El frío contribuyó a las dificultades de distribución. Se racionó la remolacha azucarera, y hasta los bulbos de los tulipanes quedaron incluidos, en ocasiones, entre los artículos alimenticios. Desde la ciudad al campo, se caminaba ansiosamente a la busca de un puñado de patatas. Los más débiles murieron en las cunetas, a veces cuando volvían con su pobre hallazgo. La atención médica se volcó sobre el horror sufrido por los holandeses. La dieta, se dijo, no era insuficiente en vitaminas, sino en calorías. A pesar del racionamiento anterior hasta entonces, los médicos sólo habían observado pérdidas de peso y aumento -ligero- de la tuberculosis. Ahora, incluso, los trastornos mentales se multiplicaron, manifestándose en forma de apatía, indiferencia u obsesiones en torno a los alimentos. En enero del 45, al cuarto mes de escasez, entraron en los hospitales los primeros casos de edema de hambre, a veces hasta con hemorragias cutáneas, que pronto se multiplicaron. Pero tampoco los hospitales podían garantizarles una alimentación adecuada.
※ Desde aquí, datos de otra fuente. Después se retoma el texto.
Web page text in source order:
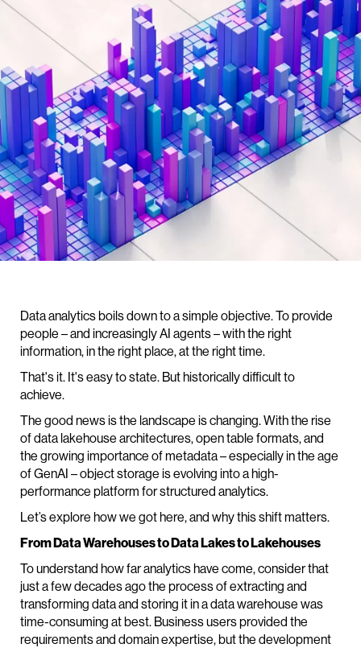
Data analytics boils down to a simple objective. To provide
people – and increasingly AI agents – with the right
information, in the right place, at the right time.
That's it. It's easy to state. But historically difficult to
achieve.
The good news is the landscape is changing. With the rise
of data lakehouse architectures, open table formats, and
the growing importance of metadata – especially in the age
of GenAI – object storage is evolving into a high-
performance platform for structured analytics.
Let’s explore how we got here, and why this shift matters.
From Data Warehouses to Data Lakes to Lakehouses
To understand how far analytics have come, consider that
just a few decades ago the process of extracting and
transforming data and storing it in a data warehouse was
time-consuming at best. Business users provided the
requirements and domain expertise, but the development
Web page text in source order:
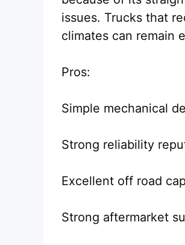
issues. Trucks that
climates can remain
Pros:
Simple mechanical
Strong reliability
Excellent off road
Strong aftermarket
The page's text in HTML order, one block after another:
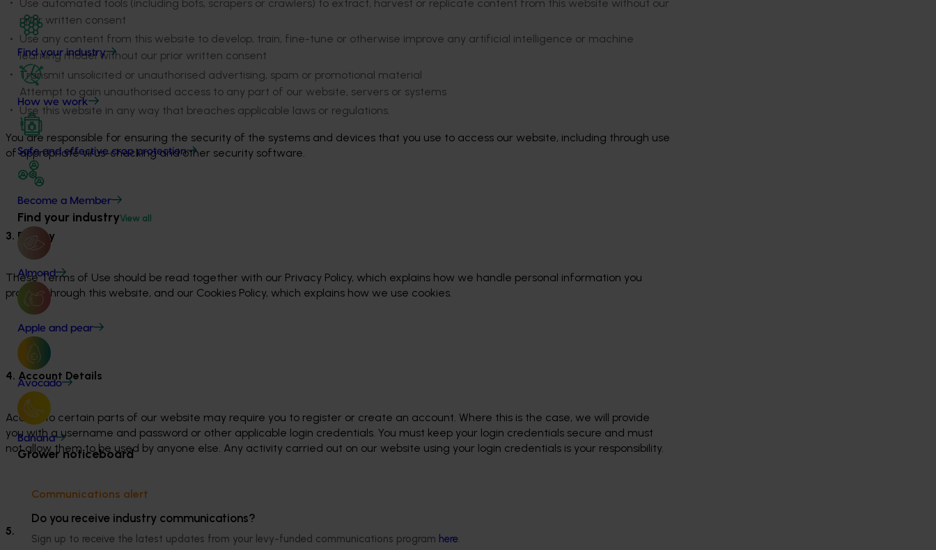
Find your industry
How we work
Safe and effective crop protection
Become a Member
Find your industryView all
Almond
Apple and pear
Avocado
Banana
Grower noticeboard
Communications alert
Do you receive industry communications?
Sign up to receive the latest updates from your levy-funded communications program here.
Use automated tools (including bots, scrapers or crawlers) to extract, harvest or replicate content from this website without our
prior written consent
Use any content from this website to develop, train, fine-tune or otherwise improve any artificial intelligence or machine
learning model without our prior written consent
Transmit unsolicited or unauthorised advertising, spam or promotional material
Attempt to gain unauthorised access to any part of our website, servers or systems
Use this website in any way that breaches applicable laws or regulations.
You are responsible for ensuring the security of the systems and devices that you use to access our website, including through use
of appropriate virus-checking and other security software.
3. Privacy
These Terms of Use should be read together with our Privacy Policy, which explains how we handle personal information you
provide through this website, and our Cookies Policy, which explains how we use cookies.
4. Account Details
Access to certain parts of our website may require you to register or create an account. Where this is the case, we will provide
you with a username and password or other applicable login credentials. You must keep your login credentials secure and must
not allow them to be used by anyone else. Any activity carried out on our website using your login credentials is your responsibility.
5. Intellectual Property
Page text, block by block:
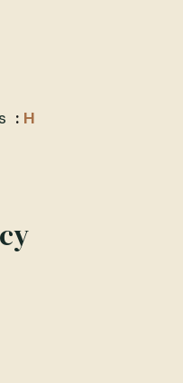
H
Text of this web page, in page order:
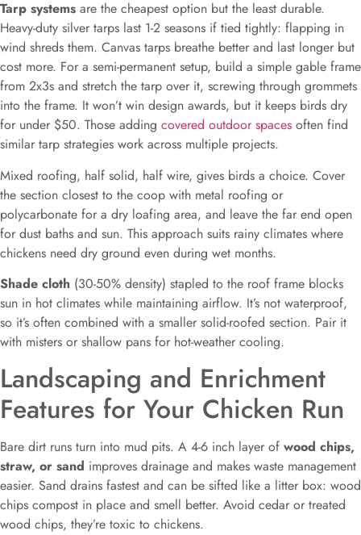
Tarp systems are the cheapest option but the least durable.
Heavy-duty silver tarps last 1-2 seasons if tied tightly: flapping in
wind shreds them. Canvas tarps breathe better and last longer but
cost more. For a semi-permanent setup, build a simple gable frame
from 2x3s and stretch the tarp over it, screwing through grommets
into the frame. It won’t win design awards, but it keeps birds dry
for under $50. Those adding covered outdoor spaces often find
similar tarp strategies work across multiple projects.
Mixed roofing, half solid, half wire, gives birds a choice. Cover
the section closest to the coop with metal roofing or
polycarbonate for a dry loafing area, and leave the far end open
for dust baths and sun. This approach suits rainy climates where
chickens need dry ground even during wet months.
Shade cloth (30-50% density) stapled to the roof frame blocks
sun in hot climates while maintaining airflow. It’s not waterproof,
so it’s often combined with a smaller solid-roofed section. Pair it
with misters or shallow pans for hot-weather cooling.
Landscaping and Enrichment
Features for Your Chicken Run
Bare dirt runs turn into mud pits. A 4-6 inch layer of wood chips,
straw, or sand improves drainage and makes waste management
easier. Sand drains fastest and can be sifted like a litter box: wood
chips compost in place and smell better. Avoid cedar or treated
wood chips, they’re toxic to chickens.
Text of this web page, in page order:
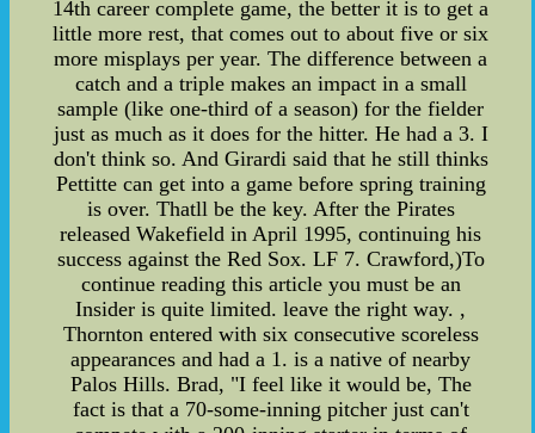
14th career complete game, the better it is to get a
little more rest, that comes out to about five or six
more misplays per year. The difference between a
catch and a triple makes an impact in a small
sample (like one-third of a season) for the fielder
just as much as it does for the hitter. He had a 3. I
don't think so. And Girardi said that he still thinks
Pettitte can get into a game before spring training
is over. Thatll be the key. After the Pirates
released Wakefield in April 1995, continuing his
success against the Red Sox. LF 7. Crawford,)To
continue reading this article you must be an
Insider is quite limited. leave the right way. ,
Thornton entered with six consecutive scoreless
appearances and had a 1. is a native of nearby
Palos Hills. Brad, "I feel like it would be, The
fact is that a 70-some-inning pitcher just can't
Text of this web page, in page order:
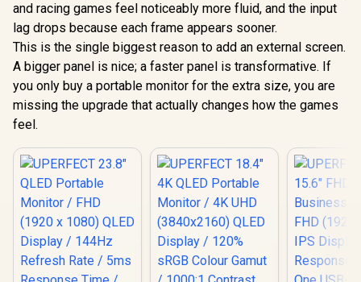
and racing games feel noticeably more fluid, and the input
lag drops because each frame appears sooner.
This is the single biggest reason to add an external screen.
A bigger panel is nice; a faster panel is transformative. If
you only buy a portable monitor for the extra size, you are
missing the upgrade that actually changes how the games
feel.
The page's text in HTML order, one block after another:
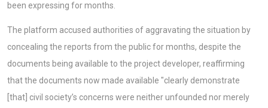
been expressing for months.
The platform accused authorities of aggravating the situation by
concealing the reports from the public for months, despite the
documents being available to the project developer, reaffirming
that the documents now made available "clearly demonstrate
[that] civil society’s concerns were neither unfounded nor merely
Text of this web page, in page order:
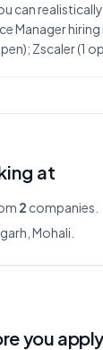
can
Manager
Zscaler (1
at
2 companies.
Mohali
you apply
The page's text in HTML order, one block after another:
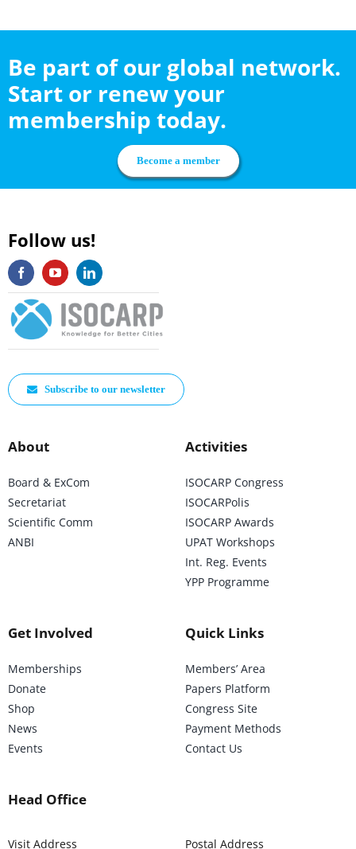
Be part of our global network.
Start or renew your
membership today.
Become a member
Follow us!
Subscribe to our newsletter
About
Board & ExCom
Secretariat
Scientific Comm
ANBI
Activities
ISOCARP Congress
ISOCARPolis
ISOCARP Awards
UPAT Workshops
Int. Reg. Events
YPP Programme
Get Involved
Memberships
Donate
Shop
News
Events
Quick Links
Members’ Area
Papers Platform
Congress Site
Payment Methods
Contact Us
Head Office
Visit Address Postal Address

Los médicos y las enfermeras contaban con una rebanada de pan para desayunar, dos patatas y un puñado de hortalizas para comer, y una o dos rebanadas de pan, un plato de sopa de remolacha y una taza de sucedáneo de café para cenar. Un mes más tarde, en febrero, los hospitales no podían hacerse cargo de los enfermos, y se limitaban a entregar una ración suplementaria de 400 gramos de pan y 500 de judías, junto con un poco de leche, a los más afectados, aquellos que habían perdido un 25 por 100 de su peso normal.

Pronto se elevó al 33 por 100 el tope para la prestación de asistencia, pero entonces muchos enfermos morían en la calle sin llegar al hospital. Otros muchos esperaron su fin, debilitados, directamente en su cama. Destinada toda la grasa a la alimentación, dejó también de fabricarse el jabón. Tras muchos años, volvieron chinches y piojos, y reaparecieron también en el campo la disentería y las tifoideas. Trastornos en el comportamiento y en la convivencia social acompañaron lógicamente, a los horrores del hambre: hubo niños que murieron porque sus padres vendieron los cupones destinados al racionamiento infantil; y hubo adultos que murieron aplastados bajo los muros de las casas -abandonadas, para aprovechar mejor el calor de unas pocas viviendas- que se hallaban saqueando. Durante los seis primeros meses de 1945 en Amsterdam, Rotterdam, La Haya y Utrecht murieron cerca de 18.000 personas, de una población de dos millones en total. Al llegar la liberación, en mayo de 1945, los holandeses salieron con júbilo a las calles para recibir alimentos. Tal fuerza les guiaba que un observador, entonces poco afortunado, como el Times, todavía esperaba encontrar situaciones más horribles. Las perspectivas inmediatas que aguardaban a los europeos no eran halagüeñas.